The quasi-regular systems have been intensively studied in the last years [1], [2], [3], [4], [5], [6], [7], [8], [9], [10], [11], [12], [13], [14], [15], [16], [17], [18], [19], [20], [21], [22], [23], [24], [25], [26], [27], [28], [29], [30], [31], [32], [33], [34], [35] and [36]. The interest was triggered from the theoretical side by the prediction that these systems should manifest non-conventional electron and phonon states [9], [11], [23] and [25], and exhibit energy spectra with a high fragmentation and fractal character [7], [17] and [24]. The experimental growth of Fibonacci [2] and [3] and Thue–Morse [4] multilayer structures has provided the practical realization of these systems. The Fibonacci system, a linear lattice constructed recursively, is the one-dimensional (1D) version of the quasi-crystals [5], [6], [37] and [38], and has been the subject of many theoretical studies. The electronic structure of the Fibonacci system has been investigated mainly in the single-band tight-binding limit.
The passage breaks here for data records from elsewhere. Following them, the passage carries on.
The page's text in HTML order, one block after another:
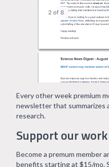
Support our work
Every other week premium
newsletter that summarizes
research.
Become a premum member
benefits starting at $15/mo.

In these studies, it was found that the energy spectrum is self-similar, in the sense that the energy bands divide into three subbands, each of which further subdivides into three, and so on [13], [14], [15] and [16], thus producing a singular continuous spectrum [21], which in the infinite limit reduces to a Cantor-like spectrum with dense energy gaps everywhere [7], [8], [9] and [10]. More realistic studies, using an empirical tight-binding (ETB) sp3s* Hamiltonian [39], were presented in [28], [29], [30], [31], [32], [33] and [34]. In these works, the Fibonacci spectrum was only estimated for certain energy ranges and for wave vectors in the vicinity of the superlattice Γ point.
We delve here into the properties arising from the simple models, by considering possible variations in the basic structure of these models, as a parallel to the more sophisticated and realistic sp3s* Hamiltonians.
In Section 2, a brief description of the theoretical models is given and conclusions are provided in Section 3.